3. The method of claim 1, further comprising transmitting the scheduling request to request the new resource for transmitting the channel state information report prior to the second time.

4. The method of claim 1, wherein the new resource comprises a sidelink shared channel resource.

5. The method of claim 1, wherein determining that no resource for transmitting the channel state information report is available prior to the second time comprises determining that there are no sidelink shared channel resources allocated for accommodating a sidelink channel state information reporting medium access control control element and a subheader corresponding to the medium access control control element.

6. The method of claim 1, further comprising identifying a maximum time to respond to the channel state information request.

7. The method of claim 6, wherein the second time occurs the maximum time after the first time.

8. The method of claim 1, wherein the second time comprises a time of a next physical uplink control channel transmission occasion of a scheduling resource configuration for sidelink channel state information, and sidelink resources are allocated for a new transmission later than the second time.

9. The method of claim 1, further comprising, in response to determining that a resource for transmitting the channel state information report, the medium access control control element, or the combination thereof is available prior to the second time, triggering a scheduling request to request a new resource for transmitting the channel state information report, the medium access control control element, or the combination thereof in response to a sidelink logical channel restriction parameter.

10. The method of claim 1, wherein the sidelink restriction parameter comprises a PC5 logical channel restriction parameter.
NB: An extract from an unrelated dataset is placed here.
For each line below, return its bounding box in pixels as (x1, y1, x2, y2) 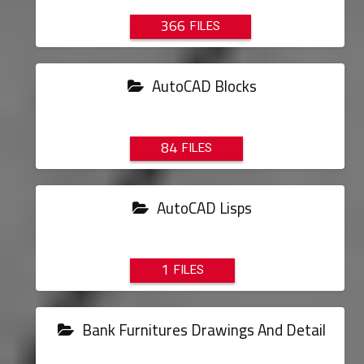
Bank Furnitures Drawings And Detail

11. An apparatus comprising:

a receiver that receives a channel state information request at a first time; and

a processor that:

determines whether a resource for transmitting a channel state information report is available prior to a second time; and

in response to determining that no resource for transmitting the channel state information report is available prior to the second time, triggers a scheduling request to request a new resource for transmitting the channel state information report prior to the second time.

12. The apparatus of claim 11, wherein the channel state information report is transmitted using a medium access control control element.

13. The apparatus of claim 11, further comprising a transmitter that transmits the scheduling request to request the new resource for transmitting the channel state information report prior to the second time.

14. The apparatus of claim 11, wherein the new resource comprises a sidelink shared channel resource.

15. The apparatus of claim 11, wherein the processor determining that no resource for transmitting the channel state information report is available prior to the second time comprises the processor determining that there are no sidelink shared channel resources allocated for accommodating a sidelink channel state information reporting medium access control control element and a subheader corresponding to the medium access control control element.

16. The apparatus of claim 11, wherein the processor identifies a maximum time to respond to the channel state information request.

17. The apparatus of claim 16, wherein the second time occurs the maximum time after the first time.

18. The apparatus of claim 11, wherein the second time comprises a time of a next physical uplink control channel transmission occasion of a scheduling resource configuration for sidelink channel state information, and sidelink resources are allocated for a new transmission later than the second time.

19. The apparatus of claim 11, wherein the processor, in response to determining that a resource for transmitting the channel state information report, the medium access control control element, or the combination thereof is available prior to the second time, triggers a scheduling request to request a new resource for transmitting the channel state information report, the medium access control control element, or the combination thereof in response to a sidelink logical channel restriction parameter.

20. The apparatus of claim 11, wherein the sidelink restriction parameter comprises a PC5 logical channel restriction parameter.